There are many factors in medicine these days that have pushed primary care practice to be mostly a salaried, employed-physician model as part of a large organization. Many of the old personal autonomy benefits have been lost. Rising overhead costs and lagging fee-for-service reimbursement have made it difficult for private practitioners to fund all the required elements of the new healthcare delivery team.
Additionally, there are heavy administrative burdens to achieve necessary certifications or just accomplish even simple care goals and also to follow required processes for optimal reimbursement. It has not all been bad, however. Emerging practice guidelines, desire for standardization and consistent quality of care, better control of lifestyle and personal time off are some of the more positive attributes to corporate employment. But this trend has also brought other important new challenges and realities to the primary care practice model that for centuries has been based on the principles of individual accomplishment, personal caring, and professional pride.
The changes in medical practice have also seemed to be based on generational differences in expectations about medicine as a career. Being a physician these days seems more of a job and not as much a consuming professional commitment as in the past. I have no doubt that our newest PCPs have at least as much caring and dedication to the cause of bettering our patients’ lives as ever, but, as a group, they also have stronger expectations about preserving more personal time for family and lifestyle needs. This is not a bad thing, either, as long as the needs of our patients still come first in how they are treated by the whole healthcare system.
So, how do we address the balance between delivering patient-based, compassionate, comprehensive healthcare and preserving our physicians’ lifestyle balance, professional satisfaction, and well-being? Given the current shortage of PCP’s, finding effective answers to this question is a critical challenge for effective healthcare transformation.
Clearly our new physician employment models often risk reinforcing the “me first” realignment of physician priorities as they often tie salary to volume of care, based on fee-for-service reimbursement models, rather than to quality. Likewise, employment contracts tend to be one-sided, employer-employee models, leaving employed physicians little opportunity or incentive for creativity in defining and improving how they do their jobs. These are shallow and short-sighted strategies as we go forward that can lead to the unintended consequences in today’s physician employment world, as evidenced by two telling observations.
One of the first unintended consequences of the newer employed physician model has been less sense of loyalty and connection and more tendency for younger PCP’s to switch jobs. Of course, this outcome is also promoted by the PCP shortage which allows almost unlimited alternative options for a physician currently disaffected by his or her current employment arrangement. This increased mobility has the very unfortunate effect of disrupting critically important continuity in the doctor-patient relationship around which trust, deeper caring, and improved outcomes are built.
Similarly, I see a blossoming, particularly among young physicians, of seeking “side gigs” and creating social media platforms. The effects of this and underlying reasons are harder to gauge. Whether they are seeking additional income opportunities or just ways to express their creativity, I think those energies would be better spent on their primary job if they were better incentivized to do so. It’s a missed opportunity for the healthcare system. We need to look at the level of reimbursement for our PCP’s and also the way we involve them in designing and “controlling” the way they deliver care to create the environment for them to devote their full focus and energies to their primary job and their patients.
If we are truly trying to build a patient-centered healthcare system, we must find answers to the “corporatization of medicine” that puts two central tenets at risk: connection and continuity between patients and their physician. It is therefore critical that we design our employment models for PCP’s to preserve and promote those principles.
The best models to do so will transparently outline the goals of the organization and challenges to be faced in meeting those goals.
Those models will provide guidance on how to practice, but also make the process open to input and continuous improvement ideas from all members, especially the physicians. By offering some real control of the work processes and more feedback about outcomes the result will be reduced burnout and improved job satisfaction.

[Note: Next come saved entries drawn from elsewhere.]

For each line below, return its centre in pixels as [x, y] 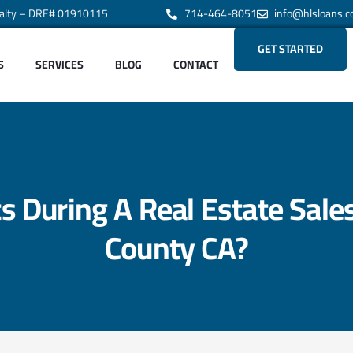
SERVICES [60, 65]
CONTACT [196, 65]
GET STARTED [291, 49]
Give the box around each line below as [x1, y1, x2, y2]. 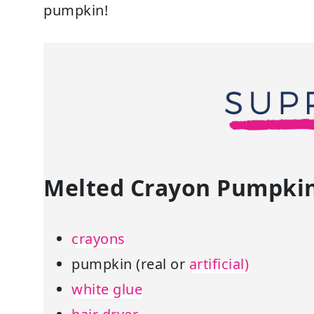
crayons [71, 228, 125, 248]
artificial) [189, 254, 249, 273]
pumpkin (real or [71, 254, 189, 273]
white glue [71, 279, 142, 299]
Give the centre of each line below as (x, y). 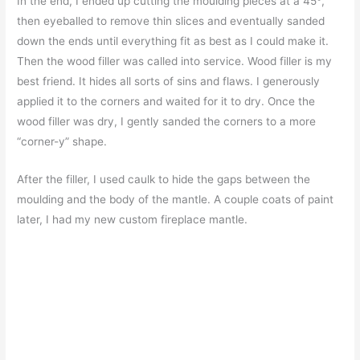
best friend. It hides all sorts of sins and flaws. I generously (169, 82)
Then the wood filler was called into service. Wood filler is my (175, 61)
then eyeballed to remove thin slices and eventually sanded (171, 21)
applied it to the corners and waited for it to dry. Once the (166, 102)
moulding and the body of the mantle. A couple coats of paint (176, 200)
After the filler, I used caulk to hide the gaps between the (164, 180)
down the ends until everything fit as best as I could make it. (173, 41)
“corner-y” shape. (62, 142)
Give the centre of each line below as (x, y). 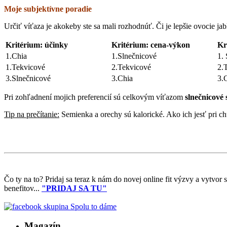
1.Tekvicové (25, 67)
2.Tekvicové (131, 67)
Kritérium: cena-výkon (151, 45)
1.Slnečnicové (134, 56)
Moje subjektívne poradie (48, 9)
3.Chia (122, 78)
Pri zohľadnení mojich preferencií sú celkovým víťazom (93, 97)
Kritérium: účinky (37, 45)
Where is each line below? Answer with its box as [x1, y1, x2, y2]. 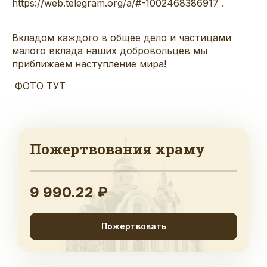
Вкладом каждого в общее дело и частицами [12, 31, 231, 44]
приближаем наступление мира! [12, 57, 166, 70]
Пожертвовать [101, 221, 166, 231]
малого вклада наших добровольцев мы [12, 44, 207, 57]
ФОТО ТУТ [15, 79, 69, 92]
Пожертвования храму [30, 139, 205, 159]
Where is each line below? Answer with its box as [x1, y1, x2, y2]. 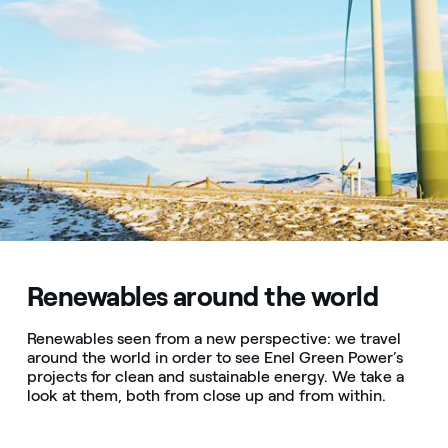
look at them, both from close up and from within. [26, 386, 386, 405]
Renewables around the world [26, 280, 379, 313]
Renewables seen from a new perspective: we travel [26, 329, 401, 348]
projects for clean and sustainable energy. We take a [26, 367, 404, 386]
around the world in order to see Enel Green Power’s [26, 348, 403, 367]
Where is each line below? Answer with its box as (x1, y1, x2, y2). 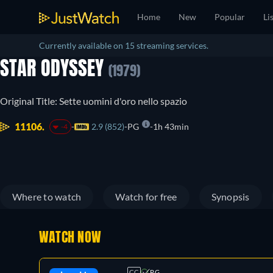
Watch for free (115, 191, 177, 202)
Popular (214, 12, 245, 22)
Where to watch (12, 191, 82, 202)
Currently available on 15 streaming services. (39, 40, 208, 51)
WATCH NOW (39, 232, 102, 245)
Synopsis (211, 191, 250, 202)
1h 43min (152, 121, 189, 132)
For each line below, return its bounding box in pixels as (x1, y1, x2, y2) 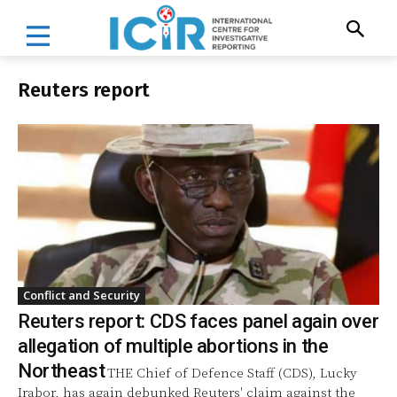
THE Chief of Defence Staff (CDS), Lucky (107, 364, 358, 382)
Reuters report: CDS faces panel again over (18, 309, 379, 332)
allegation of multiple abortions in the (18, 334, 329, 357)
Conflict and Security (23, 286, 140, 303)
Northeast (18, 359, 105, 382)
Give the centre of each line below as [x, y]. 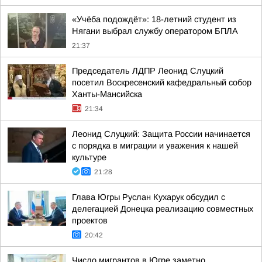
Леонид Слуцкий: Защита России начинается [161, 134]
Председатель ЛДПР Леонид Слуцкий [148, 71]
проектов [90, 220]
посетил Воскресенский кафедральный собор [162, 82]
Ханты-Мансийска [107, 94]
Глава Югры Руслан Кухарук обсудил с [149, 197]
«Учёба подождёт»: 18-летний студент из [154, 19]
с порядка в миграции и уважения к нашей [155, 146]
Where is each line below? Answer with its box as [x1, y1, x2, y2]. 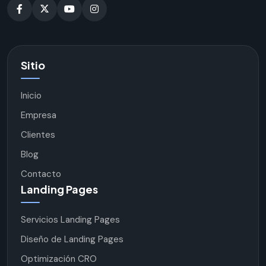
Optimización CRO [21, 252, 97, 265]
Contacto [21, 167, 61, 180]
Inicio [21, 89, 42, 102]
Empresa [21, 109, 56, 121]
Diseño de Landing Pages [21, 233, 123, 245]
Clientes [21, 128, 55, 141]
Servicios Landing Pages [21, 213, 120, 226]
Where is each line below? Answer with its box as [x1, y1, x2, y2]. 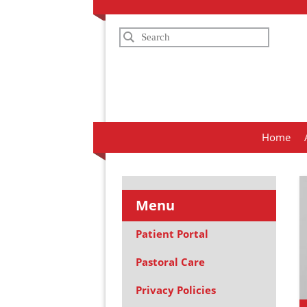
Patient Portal [135, 227, 208, 241]
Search [119, 27, 161, 43]
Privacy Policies [135, 283, 216, 297]
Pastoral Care [135, 255, 205, 269]
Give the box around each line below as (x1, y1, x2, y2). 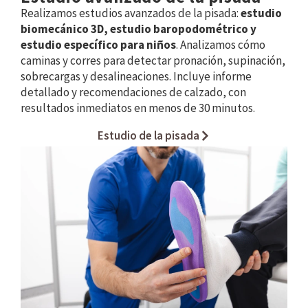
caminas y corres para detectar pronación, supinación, (21, 53, 285, 69)
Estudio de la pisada (97, 128, 199, 144)
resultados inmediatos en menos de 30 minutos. (21, 100, 255, 116)
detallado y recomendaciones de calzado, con (21, 85, 246, 100)
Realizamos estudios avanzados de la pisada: (21, 5, 241, 21)
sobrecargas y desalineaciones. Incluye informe (21, 69, 252, 85)
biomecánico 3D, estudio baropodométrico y (21, 21, 256, 37)
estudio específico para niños (21, 37, 176, 53)
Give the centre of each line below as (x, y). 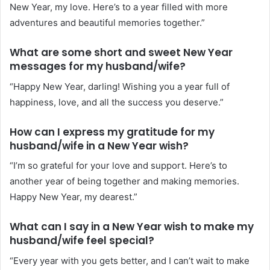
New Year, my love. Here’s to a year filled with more (119, 7)
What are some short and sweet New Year (121, 53)
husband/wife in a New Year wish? (99, 146)
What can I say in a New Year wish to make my (132, 227)
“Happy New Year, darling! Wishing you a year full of (120, 86)
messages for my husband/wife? (98, 67)
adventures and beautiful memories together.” (107, 23)
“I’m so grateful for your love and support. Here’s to (118, 166)
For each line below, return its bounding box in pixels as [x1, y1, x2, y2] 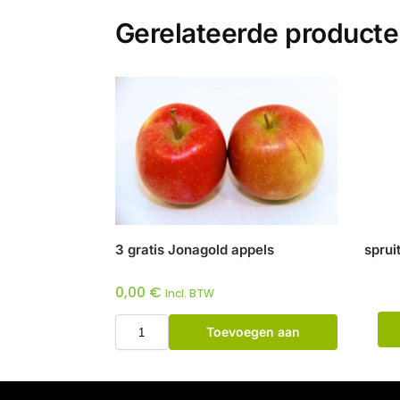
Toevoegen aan [205, 324, 300, 340]
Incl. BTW [164, 286, 214, 302]
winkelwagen [212, 360, 294, 376]
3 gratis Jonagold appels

Likewise, the best models will place employed physicians in skilled, multidimensional, well-trained teams that provide the full necessary support to address those challenges and allow physicians to use their top level training and skills for the bulk of their work, yet still have enough time for their personal lives. Those systems will improve patient outcomes (which should improve physician job satisfaction and dedication) and still control the work demands to allow a rewarding work/life balance. They must also find the funds to staff effectively at both the physician and support staff levels and reimburse the physicians at a full and fair level in view of their extensive training and professionalism. Similarly, supporting technology must always be designed to support the real work of the team and be user-friendly.
It seems clear to me that only the healthcare organizations that make a full financial and organizational commitmentto adjusting their PCP employment model in this way will be the ones with real success in achieving the triple aim by virtue of also addressing the “fourth aim”: physician satisfaction. The new healthcare paradigm demands it.